──────── GIVEN DATA

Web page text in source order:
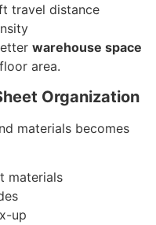
travel distance
warehouse space
area.
Organization
materials becomes
materials
up
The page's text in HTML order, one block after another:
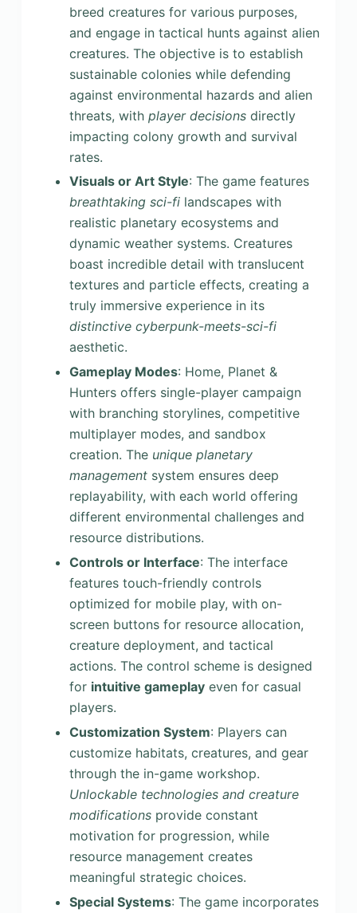
breed creatures for various purposes,
and engage in tactical hunts against alien
creatures. The objective is to establish
sustainable colonies while defending
against environmental hazards and alien
threats, with player decisionsdirectly
impacting colony growth and survival
rates.
Visuals or Art Style: The game features
breathtaking sci-filandscapes with
realistic planetary ecosystems and
dynamic weather systems. Creatures
boast incredible detail with translucent
textures and particle effects, creating a
truly immersive experience in its
distinctive cyberpunk-meets-sci-fi
aesthetic.
Gameplay Modes: Home, Planet &
Hunters offers single-player campaign
with branching storylines, competitive
multiplayer modes, and sandbox
creation. The unique planetary
managementsystem ensures deep
replayability, with each world offering
different environmental challenges and
resource distributions.
Controls or Interface: The interface
features touch-friendly controls
optimized for mobile play, with on-
screen buttons for resource allocation,
creature deployment, and tactical
actions. The control scheme is designed
for intuitive gameplayeven for casual
players.
Customization System: Players can
customize habitats, creatures, and gear
through the in-game workshop.
Unlockable technologies and creature
modificationsprovide constant
motivation for progression, while
resource management creates
meaningful strategic choices.
Special Systems: The game incorporates
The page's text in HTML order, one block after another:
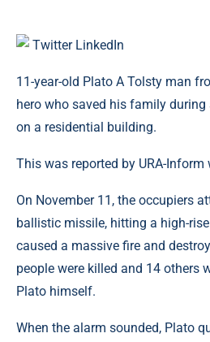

────────────────

### PROBLEM DETAILS
What is asked for is an exact copy of the lines above from the one containing "different environmental challenges and" through the one containing "Customization System: Players can", and only those.

### EXERCISE SOLUTION
different environmental challenges and
resource distributions.
Controls or Interface: The interface
features touch-friendly controls
optimized for mobile play, with on-
screen buttons for resource allocation,
creature deployment, and tactical
actions. The control scheme is designed
for intuitive gameplayeven for casual
players.
Customization System: Players can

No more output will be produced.